Macrophage activation in acute exacerbation of idiopathic pulmonary fibrosis

• Published in: PloS one Vol. 10; no. 1; p. e0116775
• Main Authors: Schupp, Jonas Christian, Binder, Harald, Jäger, Benedikt, Cillis, Giuseppe, Zissel, Gernot, Müller-Quernheim, Joachim, Prasse, Antje
• Format: Journal Article
• Language: English
• Published: United States Public Library of Science 15.01.2015; Public Library of Science (PLoS)

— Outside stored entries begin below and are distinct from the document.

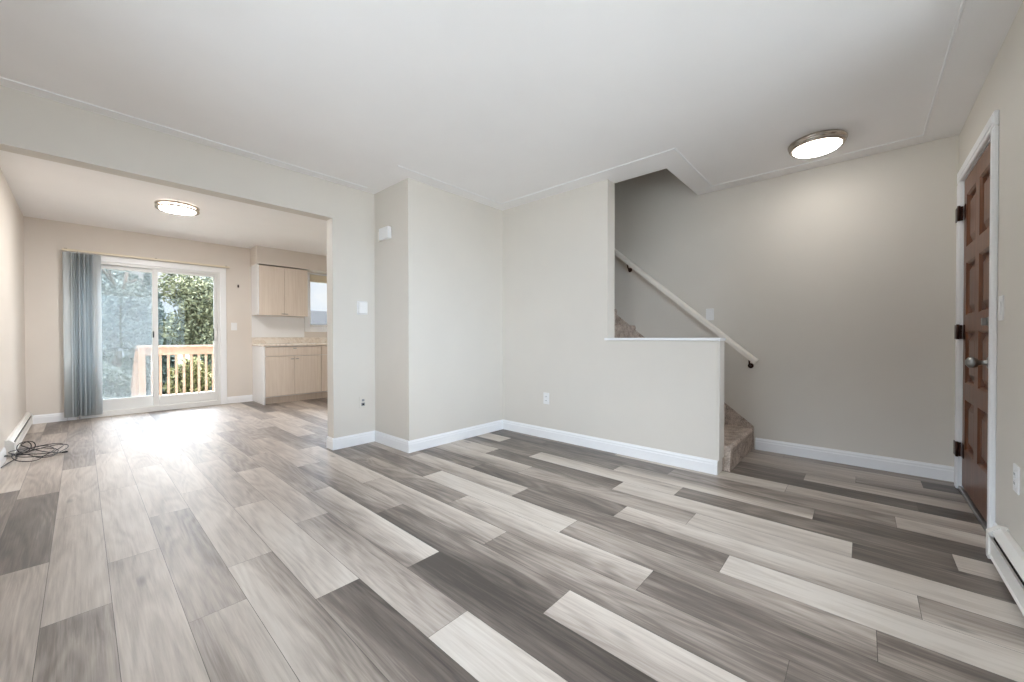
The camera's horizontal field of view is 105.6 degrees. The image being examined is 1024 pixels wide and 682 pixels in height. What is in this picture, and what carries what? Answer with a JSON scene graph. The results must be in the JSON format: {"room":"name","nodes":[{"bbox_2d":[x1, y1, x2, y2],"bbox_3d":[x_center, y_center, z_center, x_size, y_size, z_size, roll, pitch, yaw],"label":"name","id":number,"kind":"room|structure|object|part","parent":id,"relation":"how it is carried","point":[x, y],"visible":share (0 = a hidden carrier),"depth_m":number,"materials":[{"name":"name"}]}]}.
{"room":"living room","nodes":[
{"label":"living room","id":0,"kind":"room"},
{"bbox_2d":[0,168,25,451],"bbox_3d":[-2.893,-0.319,1.907,8.139,2.663,0.150,0,1,42],"label":"wall","id":1,"kind":"structure","parent":0,"point":[12,309],"depth_m":3.70,"materials":[{"name":"paint"}]},
{"bbox_2d":[0,447,5,468],"bbox_3d":[-3.667,0.953,2.729,1.667,0.106,0.013,0,1,42],"label":"baseboard","id":2,"kind":"structure","parent":1,"relation":"attached to","point":[3,451],"depth_m":3.16,"materials":[{"name":"white paint"}]},
{"bbox_2d":[4,412,32,457],"bbox_3d":[-5.011,0.919,3.969,1.910,0.148,0.053,0,1,42],"label":"baseboard heater","id":3,"kind":"object","parent":1,"relation":"attached to","point":[17,435],"visible":0.93,"depth_m":3.72,"materials":[{"name":"metal"}]},
{"bbox_3d":[-4.997,0.930,3.985,1.830,0.092,0.011,0,1,42],"label":"panel","id":4,"kind":"part","parent":3,"relation":"part of","materials":[{"name":"metal"}]},
{"bbox_2d":[0,150,326,255],"bbox_3d":[-3.196,-1.576,4.700,3.633,0.200,3.611,0,1,42],"label":"ceiling","id":5,"kind":"structure","parent":0,"point":[41,188],"depth_m":4.38,"materials":[{"name":"paint"}]},
{"bbox_2d":[154,200,199,215],"bbox_3d":[-3.610,-1.433,4.199,0.374,0.074,0.374,0,1,42],"label":"ceiling light","id":6,"kind":"object","parent":5,"relation":"attached to","point":[170,206],"visible":1,"depth_m":4.13,"materials":[{"name":"white"}]},
{"bbox_2d":[159,205,195,214],"bbox_3d":[-3.610,-1.406,4.199,0.300,0.020,0.300,0,1,42],"label":"diffuser","id":7,"kind":"object","parent":6,"relation":"attached to","point":[173,209],"depth_m":4.17,"materials":[{"name":"white"}]},
{"bbox_2d":[23,216,326,420],"bbox_3d":[-4.276,-0.358,6.336,0.150,2.663,4.573,0,1,42],"label":"wall","id":8,"kind":"structure","parent":0,"point":[44,239],"depth_m":4.84,"materials":[{"name":"paint"}]},
{"bbox_2d":[33,412,66,423],"bbox_3d":[-5.638,0.938,4.715,0.013,0.106,0.320,0,1,42],"label":"baseboard","id":9,"kind":"structure","parent":8,"relation":"attached to","point":[54,417],"depth_m":4.72,"materials":[{"name":"white paint"}]},
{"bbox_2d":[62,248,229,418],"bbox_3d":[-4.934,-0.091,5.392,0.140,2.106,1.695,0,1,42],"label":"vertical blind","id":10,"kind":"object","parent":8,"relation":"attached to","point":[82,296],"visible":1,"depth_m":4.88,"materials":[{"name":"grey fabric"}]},
{"bbox_3d":[-4.932,-1.128,5.379,0.036,0.024,1.695,0,1,42],"label":"head rail","id":11,"kind":"part","parent":10,"relation":"part of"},
{"bbox_2d":[66,251,226,420],"bbox_3d":[-5.026,-0.067,5.471,0.178,2.100,1.634,0,1,42],"label":"door","id":12,"kind":"structure","parent":8,"relation":"in","point":[141,404],"depth_m":5.57,"materials":[{"name":"white paint"}]},
{"bbox_3d":[-5.284,-0.052,5.241,0.036,1.904,0.722,0,1,42],"label":"fixed panel","id":13,"kind":"part","parent":12,"relation":"part of","materials":[{"name":"clear glass"}]},
{"bbox_3d":[-4.787,-0.058,5.713,0.036,1.904,0.732,0,1,42],"label":"sliding panel","id":14,"kind":"part","parent":12,"relation":"part of","materials":[{"name":"clear glass"}]},
{"bbox_3d":[-4.520,-0.102,5.941,0.056,0.220,0.032,0,1,42],"label":"handle","id":15,"kind":"part","parent":12,"relation":"part of","materials":[{"name":"white plastic"}]},
{"bbox_2d":[231,323,236,329],"bbox_3d":[-4.370,-0.228,6.113,0.010,0.120,0.078,0,1,42],"label":"light switch","id":16,"kind":"object","parent":8,"relation":"attached to","point":[233,325],"visible":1,"depth_m":6.11,"materials":[{"name":"white plastic"}]},
{"bbox_2d":[227,395,252,403],"bbox_3d":[-4.319,0.922,6.176,0.013,0.106,0.338,0,1,42],"label":"baseboard","id":17,"kind":"structure","parent":8,"relation":"attached to","point":[244,398],"depth_m":6.17,"materials":[{"name":"white paint"}]},
{"bbox_2d":[252,316,303,336],"bbox_3d":[-3.945,-0.236,6.587,0.006,0.350,0.798,0,1,42],"label":"backsplash","id":18,"kind":"structure","parent":8,"relation":"attached to","point":[262,326],"depth_m":6.57,"materials":[{"name":"white plastic"}]},
{"bbox_2d":[251,263,307,316],"bbox_3d":[-3.836,-0.813,6.443,0.351,0.801,0.738,0,1,42],"label":"upper cabinet","id":19,"kind":"object","parent":8,"relation":"attached to","point":[275,291],"visible":1,"depth_m":6.29,"materials":[{"name":"beige wood"}]},
{"bbox_3d":[-4.085,-0.812,6.184,0.329,0.799,0.020,0,1,42],"label":"panel","id":20,"kind":"part","parent":19,"relation":"part of","materials":[{"name":"white wood"}]},
{"bbox_3d":[-3.843,-0.802,6.221,0.020,0.783,0.356,0,1,42],"label":"door","id":21,"kind":"part","parent":19,"relation":"part of","materials":[{"name":"beige wood"}]},
{"bbox_3d":[-3.602,-0.805,6.488,0.020,0.783,0.357,0,1,42],"label":"door","id":22,"kind":"part","parent":19,"relation":"part of","materials":[{"name":"beige wood"}]},
{"bbox_2d":[304,272,326,331],"bbox_3d":[-3.296,-0.713,7.406,0.168,1.090,1.290,0,1,42],"label":"window","id":23,"kind":"structure","parent":8,"relation":"in","point":[314,277],"depth_m":7.00,"materials":[{"name":"white plastic"}]},
{"bbox_3d":[-3.332,-0.728,7.438,0.070,0.940,1.110,0,1,42],"label":"frame","id":24,"kind":"part","parent":23,"relation":"part of","materials":[{"name":"white plastic"}]},
{"bbox_2d":[0,85,374,437],"bbox_3d":[-1.798,-0.324,3.452,0.126,2.640,3.611,0,1,42],"label":"wall","id":25,"kind":"structure","parent":0,"point":[31,125],"depth_m":3.12,"materials":[{"name":"paint"}]},
{"bbox_2d":[0,76,367,187],"bbox_3d":[-2.109,-1.434,2.838,0.014,0.006,2.224,0,1,42],"label":"trim","id":26,"kind":"structure","parent":25,"relation":"attached to","point":[0,76],"depth_m":2.58,"materials":[{"name":"white paint"}]},
{"bbox_2d":[326,436,332,449],"bbox_3d":[-1.681,0.942,3.592,0.126,0.106,0.013,0,1,42],"label":"baseboard","id":27,"kind":"object","parent":25,"relation":"attached to","point":[329,439],"visible":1,"depth_m":3.59,"materials":[{"name":"white paint"}]},
{"bbox_2d":[332,430,374,449],"bbox_3d":[-1.492,0.941,3.697,0.013,0.106,0.423,0,1,42],"label":"baseboard","id":28,"kind":"structure","parent":25,"relation":"attached to","point":[366,437],"depth_m":3.68,"materials":[{"name":"white paint"}]},
{"bbox_2d":[357,301,367,314],"bbox_3d":[-1.435,-0.318,3.740,0.028,0.130,0.104,0,1,42],"label":"thermostat","id":29,"kind":"object","parent":25,"relation":"attached to","point":[362,306],"visible":1,"depth_m":3.72,"materials":[{"name":"white plastic"}]},
{"bbox_2d":[359,396,365,407],"bbox_3d":[-1.438,0.590,3.753,0.016,0.110,0.070,0,1,42],"label":"cable jack","id":30,"kind":"object","parent":25,"relation":"attached to","point":[362,400],"visible":1,"depth_m":3.75,"materials":[{"name":"paint"}]},
{"bbox_2d":[250,245,326,273],"bbox_3d":[-3.656,-1.357,6.657,0.331,0.273,1.326,0,1,42],"label":"soffit","id":31,"kind":"structure","parent":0,"point":[267,256],"depth_m":6.39,"materials":[{"name":"paint"}]},
{"bbox_2d":[374,178,502,440],"bbox_3d":[-0.730,-0.231,4.102,0.590,2.440,1.217,0,1,42],"label":"wall","id":32,"kind":"structure","parent":0,"point":[439,273],"depth_m":3.74,"materials":[{"name":"paint"}]},
{"bbox_2d":[378,226,390,241],"bbox_3d":[-1.222,-1.013,3.687,0.235,0.112,0.045,0,1,42],"label":"door chime","id":33,"kind":"object","parent":32,"relation":"attached to","point":[384,233],"visible":1,"depth_m":3.63,"materials":[{"name":"white plastic"}]},
{"bbox_2d":[375,430,407,452],"bbox_3d":[-1.140,0.941,3.656,0.590,0.106,0.013,0,1,42],"label":"baseboard","id":34,"kind":"structure","parent":32,"relation":"attached to","point":[401,444],"depth_m":3.63,"materials":[{"name":"white paint"}]},
{"bbox_2d":[408,419,502,452],"bbox_3d":[-0.509,0.937,3.906,0.013,0.106,1.230,0,1,42],"label":"baseboard","id":35,"kind":"structure","parent":32,"relation":"attached to","point":[419,444],"depth_m":3.82,"materials":[{"name":"white paint"}]},
{"bbox_2d":[0,0,1022,210],"bbox_3d":[0.083,-1.537,2.389,4.080,0.200,4.573,0,1,42],"label":"ceiling","id":36,"kind":"structure","parent":0,"point":[501,101],"depth_m":2.12,"materials":[{"name":"paint"}]},
{"bbox_2d":[788,129,847,157],"bbox_3d":[2.202,-1.403,2.810,0.344,0.080,0.344,0,1,42],"label":"ceiling light","id":37,"kind":"object","parent":36,"relation":"attached to","point":[819,143],"visible":1,"depth_m":2.73,"materials":[{"name":"silver metal"}]},
{"bbox_2d":[793,138,841,157],"bbox_3d":[2.202,-1.381,2.810,0.282,0.036,0.282,0,1,42],"label":"diffuser","id":38,"kind":"object","parent":37,"relation":"attached to","point":[807,147],"depth_m":2.76,"materials":[{"name":"white"}]},
{"bbox_2d":[0,397,1023,681],"bbox_3d":[-1.308,1.054,3.673,7.879,0.120,4.613,0,1,42],"label":"floor","id":39,"kind":"structure","parent":0,"point":[222,542],"depth_m":1.75,"materials":[{"name":"laminate"}]},
{"bbox_2d":[1,441,68,467],"bbox_3d":[-4.093,0.927,3.353,0.529,0.144,0.356,0,1,42],"label":"cable","id":40,"kind":"object","parent":39,"relation":"on","point":[18,453],"visible":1,"depth_m":3.31,"materials":[{"name":"black rubber"}]},
{"bbox_2d":[252,346,320,404],"bbox_3d":[-3.698,0.526,6.413,0.609,0.893,0.844,0,1,42],"label":"base cabinet","id":41,"kind":"object","parent":39,"relation":"on","point":[281,374],"visible":0.98,"depth_m":6.17,"materials":[{"name":"light wood"},{"name":"laminate countertop"}]},
{"bbox_3d":[-3.983,0.529,6.114,0.587,0.893,0.018,0,1,42],"label":"panel","id":42,"kind":"part","parent":41,"relation":"part of","materials":[{"name":"white wood"}]},
{"bbox_3d":[-3.627,0.549,6.085,0.020,0.617,0.409,0,1,42],"label":"door","id":43,"kind":"part","parent":41,"relation":"part of","materials":[{"name":"beige wood"}]},
{"bbox_2d":[252,337,326,345],"bbox_3d":[-3.548,0.008,6.578,0.608,0.136,1.316,0,1,42],"label":"countertop","id":44,"kind":"structure","parent":41,"relation":"on","point":[292,341],"depth_m":6.52,"materials":[{"name":"laminate"}]},
{"bbox_3d":[-3.490,0.162,6.234,0.020,0.140,0.821,0,1,42],"label":"drawer","id":45,"kind":"part","parent":41,"relation":"part of","materials":[{"name":"beige wood"}]},
{"bbox_3d":[-3.352,0.545,6.391,0.020,0.617,0.409,0,1,42],"label":"door","id":46,"kind":"part","parent":41,"relation":"part of","materials":[{"name":"beige wood"}]},
{"bbox_2d":[320,345,327,397],"bbox_3d":[-3.260,0.520,6.899,0.609,0.893,0.460,0,1,42],"label":"base cabinet","id":47,"kind":"object","parent":39,"relation":"on","point":[324,390],"visible":0.14,"depth_m":6.58,"materials":[{"name":"beige wood"}]},
{"bbox_3d":[-3.058,0.156,6.713,0.020,0.140,0.454,0,1,42],"label":"drawer","id":48,"kind":"part","parent":47,"relation":"part of","materials":[{"name":"beige wood"}]},
{"bbox_3d":[-3.135,0.543,6.631,0.020,0.617,0.226,0,1,42],"label":"door","id":49,"kind":"part","parent":47,"relation":"part of","materials":[{"name":"beige wood"}]},
{"bbox_2d":[615,309,753,471],"bbox_3d":[0.840,-0.280,4.242,2.968,2.529,0.828,0,1,42],"label":"staircase","id":50,"kind":"structure","parent":39,"relation":"on","point":[738,432],"depth_m":3.50,"materials":[{"name":"carpet"}]},
{"bbox_2d":[503,179,721,473],"bbox_3d":[-0.858,-0.251,5.125,6.548,2.460,0.132,0,1,42],"label":"wall","id":51,"kind":"structure","parent":0,"point":[559,249],"depth_m":3.65,"materials":[{"name":"paint"}]},
{"bbox_2d":[543,393,548,403],"bbox_3d":[0.348,0.584,3.951,0.072,0.115,0.009,0,1,42],"label":"wall outlet","id":52,"kind":"object","parent":51,"relation":"attached to","point":[545,395],"visible":1,"depth_m":3.95,"materials":[{"name":"white plastic"}]},
{"bbox_2d":[503,419,717,474],"bbox_3d":[0.710,0.938,3.625,2.198,0.106,0.013,0,1,42],"label":"baseboard","id":53,"kind":"structure","parent":51,"relation":"attached to","point":[710,466],"depth_m":3.40,"materials":[{"name":"white paint"}]},
{"bbox_2d":[604,338,725,340],"bbox_3d":[1.236,-0.015,3.238,0.944,0.022,0.168,0,1,42],"label":"trim","id":54,"kind":"structure","parent":51,"relation":"attached to","point":[646,339],"depth_m":3.09,"materials":[{"name":"white paint"}]},
{"bbox_2d":[397,0,965,203],"bbox_3d":[0.975,-1.440,2.961,3.165,0.006,2.219,0,1,42],"label":"trim","id":55,"kind":"structure","parent":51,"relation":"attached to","point":[962,4],"depth_m":2.96,"materials":[{"name":"white paint"}]},
{"bbox_2d":[718,341,723,460],"bbox_3d":[1.577,0.444,2.933,0.012,0.892,0.136,0,1,42],"label":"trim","id":56,"kind":"structure","parent":51,"relation":"attached to","point":[720,343],"depth_m":2.91,"materials":[{"name":"paint"}]},
{"bbox_2d":[615,135,958,466],"bbox_3d":[0.270,-1.625,5.401,8.139,5.200,0.150,0,1,42],"label":"wall","id":57,"kind":"structure","parent":0,"point":[839,279],"depth_m":3.23,"materials":[{"name":"paint"}]},
{"bbox_2d":[615,249,757,367],"bbox_3d":[1.208,-0.959,4.396,2.720,2.408,0.095,0,1,42],"label":"handrail","id":58,"kind":"object","parent":57,"relation":"attached to","point":[718,332],"visible":0.66,"depth_m":3.85,"materials":[{"name":"paint"}]},
{"bbox_2d":[706,308,713,319],"bbox_3d":[1.936,-0.260,3.804,0.072,0.115,0.010,0,1,42],"label":"light switch","id":59,"kind":"object","parent":57,"relation":"attached to","point":[709,312],"visible":0.91,"depth_m":3.80,"materials":[{"name":"white plastic"}]},
{"bbox_2d":[755,438,953,481],"bbox_3d":[2.677,0.939,3.146,1.218,0.106,0.013,0,1,42],"label":"baseboard","id":60,"kind":"structure","parent":57,"relation":"attached to","point":[922,469],"depth_m":3.07,"materials":[{"name":"white paint"}]},
{"bbox_2d":[959,0,1023,550],"bbox_3d":[1.655,-0.306,0.984,0.150,2.640,4.573,0,1,42],"label":"wall","id":61,"kind":"structure","parent":0,"point":[1002,89],"depth_m":1.76,"materials":[{"name":"paint"}]},
{"bbox_2d":[953,110,999,531],"bbox_3d":[2.759,-0.072,2.272,0.235,2.144,1.012,0,1,42],"label":"door","id":62,"kind":"structure","parent":61,"relation":"in","point":[976,212],"depth_m":2.25,"materials":[{"name":"brown wood"}]},
{"bbox_3d":[2.879,0.549,2.429,0.029,0.329,0.280,0,1,42],"label":"panel","id":63,"kind":"part","parent":62,"relation":"part of","materials":[{"name":"brown wood"}]},
{"bbox_3d":[2.878,0.107,2.425,0.029,0.337,0.280,0,1,42],"label":"panel","id":64,"kind":"part","parent":62,"relation":"part of","materials":[{"name":"brown wood"}]},
{"bbox_3d":[2.878,-0.339,2.421,0.029,0.341,0.280,0,1,42],"label":"panel","id":65,"kind":"part","parent":62,"relation":"part of","materials":[{"name":"brown wood"}]},
{"bbox_3d":[2.877,-0.782,2.417,0.029,0.339,0.280,0,1,42],"label":"panel","id":66,"kind":"part","parent":62,"relation":"part of","materials":[{"name":"brown wood"}]},
{"bbox_3d":[2.467,0.115,2.059,0.089,0.068,0.068,0,1,42],"label":"knob","id":67,"kind":"part","parent":62,"relation":"part of","materials":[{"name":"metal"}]},
{"bbox_3d":[2.624,0.552,2.147,0.029,0.329,0.284,0,1,42],"label":"panel","id":68,"kind":"part","parent":62,"relation":"part of","materials":[{"name":"brown wood"}]},
{"bbox_3d":[2.623,0.110,2.143,0.029,0.337,0.284,0,1,42],"label":"panel","id":69,"kind":"part","parent":62,"relation":"part of","materials":[{"name":"brown wood"}]},
{"bbox_3d":[2.622,-0.336,2.138,0.029,0.341,0.284,0,1,42],"label":"panel","id":70,"kind":"part","parent":62,"relation":"part of","materials":[{"name":"brown wood"}]},
{"bbox_3d":[2.622,-0.779,2.134,0.029,0.339,0.284,0,1,42],"label":"panel","id":71,"kind":"part","parent":62,"relation":"part of","materials":[{"name":"brown wood"}]},
{"bbox_2d":[998,295,1003,320],"bbox_3d":[2.335,-0.157,1.858,0.010,0.118,0.075,0,1,42],"label":"light switch","id":72,"kind":"object","parent":61,"relation":"attached to","point":[1001,298],"visible":1,"depth_m":1.84,"materials":[{"name":"white plastic"}]},
{"bbox_2d":[986,525,1023,615],"bbox_3d":[1.695,0.932,1.195,0.061,0.151,1.630,0,1,42],"label":"baseboard heater","id":73,"kind":"object","parent":61,"relation":"attached to","point":[1005,553],"visible":1,"depth_m":1.61,"materials":[{"name":"metal"}]},
{"bbox_3d":[1.714,0.924,1.177,0.008,0.118,1.550,0,1,42],"label":"plate","id":74,"kind":"part","parent":73,"relation":"part of","materials":[{"name":"metal"}]},
{"bbox_2d":[1013,463,1019,494],"bbox_3d":[2.154,0.589,1.662,0.009,0.118,0.075,0,1,42],"label":"wall outlet","id":75,"kind":"object","parent":61,"relation":"attached to","point":[1016,469],"visible":1,"depth_m":1.65,"materials":[{"name":"white plastic"}]},
{"label":"outside","id":76,"kind":"structure","parent":0,"visible":0},
{"bbox_2d":[120,354,200,397],"bbox_3d":[-36.187,1.631,32.677,82.504,0.200,120.000,0,1,42],"label":"ground","id":77,"kind":"structure","parent":76,"point":[186,355],"depth_m":33.56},
{"bbox_2d":[102,360,131,398],"bbox_3d":[-8.908,1.045,8.363,1.105,1.350,1.226,0,1,0],"label":"shrub","id":78,"kind":"object","parent":77,"relation":"on","point":[114,380],"visible":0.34,"depth_m":8.36,"materials":[{"name":"green plant"}]},
{"bbox_2d":[101,269,142,366],"bbox_3d":[-14.489,-0.672,14.216,2.152,4.696,2.387,0,1,14],"label":"tree","id":79,"kind":"object","parent":77,"relation":"on","point":[116,274],"visible":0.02,"depth_m":14.06,"materials":[{"name":"green plant"}]},
{"bbox_2d":[101,269,159,365],"bbox_3d":[-9.847,-0.080,9.616,1.224,3.585,1.736,0,1,17],"label":"tree","id":80,"kind":"object","parent":77,"relation":"on","point":[127,328],"visible":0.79,"depth_m":9.62,"materials":[{"name":"green plant"}]},
{"bbox_2d":[131,349,138,396],"bbox_3d":[-7.088,0.929,7.357,1.048,1.580,0.120,0,1,42],"label":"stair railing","id":81,"kind":"object","parent":77,"relation":"on","point":[134,381],"visible":0.51,"depth_m":7.08,"materials":[{"name":"brown wood"}]},
{"bbox_2d":[125,366,166,397],"bbox_3d":[-8.893,1.167,9.511,0.884,1.083,0.862,0,1,-19],"label":"shrub","id":82,"kind":"object","parent":77,"relation":"on","point":[164,368],"visible":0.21,"depth_m":9.41,"materials":[{"name":"green plant"}]},
{"bbox_2d":[119,273,178,393],"bbox_3d":[-11.354,-0.394,12.197,1.747,4.242,1.705,0,1,37],"label":"tree","id":83,"kind":"object","parent":77,"relation":"on","point":[127,360],"visible":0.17,"depth_m":12.03,"materials":[{"name":"green plant"}]},
{"bbox_2d":[158,273,213,361],"bbox_3d":[-8.346,-0.118,10.527,2.049,3.634,1.956,0,1,35],"label":"tree","id":84,"kind":"object","parent":77,"relation":"on","point":[194,325],"visible":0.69,"depth_m":10.00,"materials":[{"name":"green plant"}]},
{"bbox_2d":[162,356,211,393],"bbox_3d":[-7.254,1.020,8.757,0.698,1.384,0.972,0,1,42],"label":"shrub","id":85,"kind":"object","parent":77,"relation":"on","point":[187,360],"visible":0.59,"depth_m":8.63,"materials":[{"name":"green plant"}]},
{"bbox_2d":[200,354,211,390],"bbox_3d":[-9.287,-0.629,12.494,1.565,4.797,1.547,0,1,6],"label":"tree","id":86,"kind":"object","parent":77,"relation":"on","point":[203,359],"visible":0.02,"depth_m":12.04,"materials":[{"name":"green plant"}]},
{"bbox_2d":[310,311,326,324],"bbox_3d":[-13.855,-0.284,27.185,9.800,3.660,8.800,0,1,42],"label":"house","id":87,"kind":"structure","parent":77,"relation":"on","point":[317,317],"depth_m":24.79,"materials":[{"name":"white"}]},
{"bbox_3d":[-5.729,1.369,6.533,2.234,0.710,5.200,0,1,42],"label":"deck","id":88,"kind":"object","parent":77,"relation":"on","visible":0},
{"bbox_2d":[136,345,213,395],"bbox_3d":[-5.704,0.642,7.954,0.200,1.138,2.845,0,1,42],"label":"deck railing","id":89,"kind":"object","parent":88,"relation":"on","point":[168,350],"visible":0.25,"depth_m":7.26,"materials":[{"name":"brown wood"}]},
{"bbox_3d":[-6.582,0.567,6.916,0.084,0.890,0.089,0,1,42],"label":"post","id":90,"kind":"part","parent":89,"relation":"part of","materials":[{"name":"brown wood"}]},
{"bbox_3d":[-5.683,0.181,8.004,0.040,0.140,2.735,0,1,42],"label":"rail","id":91,"kind":"part","parent":89,"relation":"part of","materials":[{"name":"brown wood"}]}
]}

• Subjects: Acceleration; Activation; Aged; Case-Control Studies; Chemokine CXCL1 - metabolism; Chemokines; Chemokines, CC - metabolism; Cytokines; Disease; Enzyme-linked immunosorbent assay; Female; Fibrosis; Gene expression; Health aspects; Humans; Idiopathic Pulmonary Fibrosis - metabolism; Idiopathic Pulmonary Fibrosis - pathology; IL-1β; Interleukins - metabolism; Macrophage Activation - physiology; Macrophages; Male; Medical prognosis; Middle Aged; Mortality; Neutrophils - metabolism; Neutrophils - pathology; Patients; Pulmonary fibrosis; Respiratory distress syndrome; Respiratory therapy; Respiratory tract diseases; Survival analysis; TNF inhibitors; Tomography; Tumor necrosis factor; Tumor Necrosis Factor-alpha - metabolism; Tumor necrosis factor-TNF; Germany
• ISSN: 1932-6203; 1932-6203
• DOI: 10.1371/journal.pone.0116775

Acute exacerbation (AE) of idiopathic pulmonary fibrosis (IPF) is a common cause of disease acceleration in IPF and has a major impact on mortality. The role of macrophage activation in AE of IPF has never been addressed before. We evaluated BAL cell cytokine profiles and BAL differential cell counts in 71 IPF patients w/wo AE and in 20 healthy volunteers. Twelve patients suffered from AE at initial diagnosis while sixteen patients developed AE in the 24 months of follow-up. The levels of IL-1ra, CCL2, CCL17, CCL18, CCL22, TNF-α, IL-1β, CXCL1 and IL-8 spontaneously produced by BAL-cells were analysed by ELISA. In patients with AE, the percentage of BAL neutrophils was significantly increased compared to stable patients. We found an increase in the production rate of the pro-inflammatory cytokines CXCL1 and IL-8 combined with an increase in all tested M2 cytokines by BAL-cells. An increase in CCL18 levels and neutrophil counts during AE was observed in BAL cells from patients from whom serial lavages were obtained. Furthermore, high baseline levels of CCL18 production by BAL cells were significantly predictive for the development of future AE. BAL cell cytokine production levels at acute exacerbation show up-regulation of pro-inflammatory as well as anti-inflammatory/ M2 cytokines. Our data suggest that AE in IPF is not an incidental event but rather driven by cellular mechanisms including M2 macrophage activation.